Первым вызвали Ричарда Уорзингтона. Он держался с важностью и уверенностью. Однажды он уже совершил ошибку в отношении мистера Мелвилла, и, когда тот пожаловался Уильяму Питту, посол получил неприятный выговор из Уайтхолла.[1218] После этого Мелвилл игнорировал посла — в наказание, как считал сэр Ричард, — и лишал его шанса реабилитироваться в глазах правительства. И вот теперь ему представилась наконец такая возможность, так что он был намерен не упустить ее.

Поэтому он произнес страстную речь в защиту Марк-Антуана — трудно было назвать его выступление как-то иначе. Внушительность его риторики чувствовалась даже на французском языке, на котором сэр Ричард предпочел говорить, но, несмотря на риторику, его показания были малоубедительны, так как основывались на письмах Уильяма Питта, из которых первое привез с собой виконт де Со, а последующие поступили с почтой.

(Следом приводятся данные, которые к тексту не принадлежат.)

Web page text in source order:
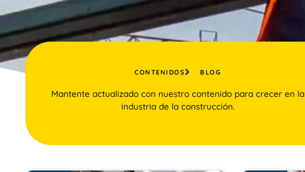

Сэру Ричарду пришлось признаться, что он не был знаком с подсудимым до их встречи в Венеции, а потому не мог удостоверить его личность. Он начал было говорить, что тем не менее письма английского премьер-министра не оставляют сомнений на этот счет, но его остановил заунывный голос инквизитора Габриэля, звучавший особенно заунывно на французском с его обилием носовых согласных:

— Вы вряд ли вправе, сэр Ричард, исключать возможность, что арестованный мог незаконным путем завладеть письмом, которое он показал вам, а последующие письма месье Питта могли быть написаны в результате недоразумения, подстроенного подсудимым в своих корыстных целях.

— Я сказал бы, — ответил сэр Ричард с горячностью, — что это предположение совершенно невероятно и просто… фантастично.